Он вздрагивает от моего крика, почему-то смущается и быстро уходит за новым мешком зерна.
В конторе меня встречает Мейлах и сообщает, что договорился о том, чтобы мне сейчас же уплатили за подписку. И действительно, толстый, страдающий астмой бухгалтер Трахтенберг, поминутно вытирая свою большую лысину, тотчас отсчитывает причитающиеся мне деньги.
Нохем Лейтес, бывший хозяин, а теперь арендатор мельницы, стоит посреди конторы ошеломленный. На нем длинный помятый сюртук, на ногах какие-то ошметки и порванные носки. Длинная разделенная надвое борода лежит на расстегнутой грязноватой рубашке. Впрочем, не только он один, все наши буржуи одеваются теперь оборванцами и не перестают стонать и жаловаться.
Лейтес кричит, что аренда приносит ему одни убытки.
— Пусть бы у профсоюза так болел живот, как он болит у меня из-за этой мельницы! — постоянно причитает он.
— Нохем Лейтес, выпишите газету?
— А деньги? Где мне взять деньги? — Он протягивает ко мне руки, и кажется, вот-вот заплачет. — Ведь ты уже взрослый, Ошер! Так пойми же: ученики (он имеет в виду Зяму и других) пьют из меня кровь! А налоги? — Он начинает загибать на руке пальцы: — Налог на культуру — это раз; подоходный — это два; просто так налог — это три; соцстрах — четыре; аренда — пять; каждый раз какой-нибудь штраф — это шесть; листок — это тебе семь; ремонт и еще всякое другое — это восемь. А самому ведь тоже надо кушать! — вскрикивает он и начинает кашлять. — А теперь еще новый налог — газеты.
— Кто вас принуждает? — кричит на него бухгалтер. — Не мешайте мне работать!
— Боже мой, с ума можно сойти! — Лейтес падает на табуретку и, срывает с себя шапку. — Живьем поедают! Что творится на белом свете?!
Но я его и слушать не хочу. Выхожу из конторы и узкой тропкой направляюсь прямо к Голде. Иду полем, потому что так ближе.
До жатвы еще далеко, и в поле никого нет. Только жаворонок висит, как на веревочке, над хлебами да обычно пугливые трясогузки безбоязненно летают теперь вокруг меня, гоняясь за мошками.
Иногда в стороне, утонув в хлебах, мелькнет соломенная крыша деревенской хаты или журавель над колодцем. Жаль, что здесь не видно домика еврейского крестьянина.
Ложусь в самой гуще пшеницы. Вокруг меня покачиваются и тихо шуршат колосья; надо мной проплывают облака, похожие на куски ваты. Божья коровка садится мне на лицо, щекочет меня своими шестью лапками, но я ее не сгоняю.
В школе сейчас каникулы, поэтому здесь никого нет. Но у калитки во двор я встречаю глухую Матильду. На плече у нее чемодан Голды.
Странно! У меня сердце падает.
Дверь в комнату Голды полуоткрыта, мне не приходится даже стучать. Однако Голда встречает меня неприветливо. Она сидит посреди комнаты на связке книг, возле нее — раскрытый чемодан. При моем приходе она его сразу захлопывает.

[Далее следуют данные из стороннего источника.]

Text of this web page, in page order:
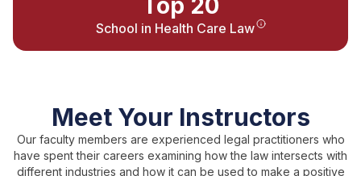
Top 20
School in Health Care Law
Meet Your Instructors
Our faculty members are experienced legal practitioners who
have spent their careers examining how the law intersects with
different industries and how it can be used to make a positive
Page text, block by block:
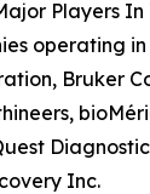
Players
operating
Bruker
Inc.
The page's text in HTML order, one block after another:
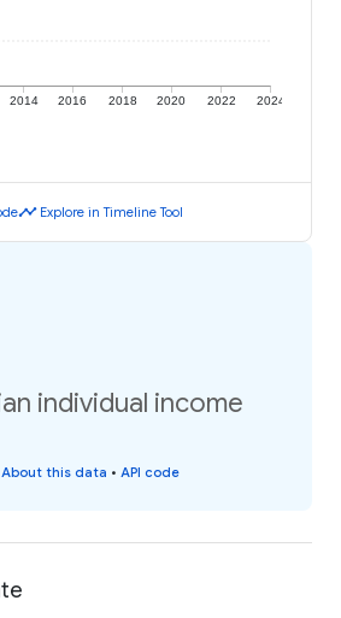
2014 2016 2018 2020 2022 2024
timeline Explore in Timeline Tool
individual income
About this data • API code

— Голда, — спрашиваю я, — вы уезжаете?
— Чего тебе нужно? — говорит она недовольно, затем, ухватившись руками за стол, пересаживается на стул.
— Я был у Ищенко. Он передал мне привет от Магида.

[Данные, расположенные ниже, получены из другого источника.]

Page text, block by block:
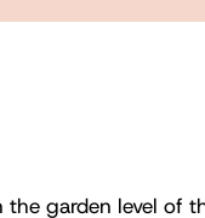
the garden level of

— Знаю, — отвечает она сухо.
— И поручил мне распространять газеты.
— Газеты? — Тут она улыбается и становится немного приветливей.
— Я пришел предложить вам газету.
— Хорошо, Ошер.
Она берет у меня список газет и отмечает нужные ей карандашом. Потом она пишет записку и говорит, что в отделе просвещения мне по ней заплатят.
Я встаю и собираюсь уходить. Она задерживает меня:
— Подожди-ка!
Проведя рукой по моему лбу, она долго глядит мне в глаза, но так ничего и не говорит.
В последнее время Голда стала какой-то грустной, раздражительной, побледнела, глаза углубились.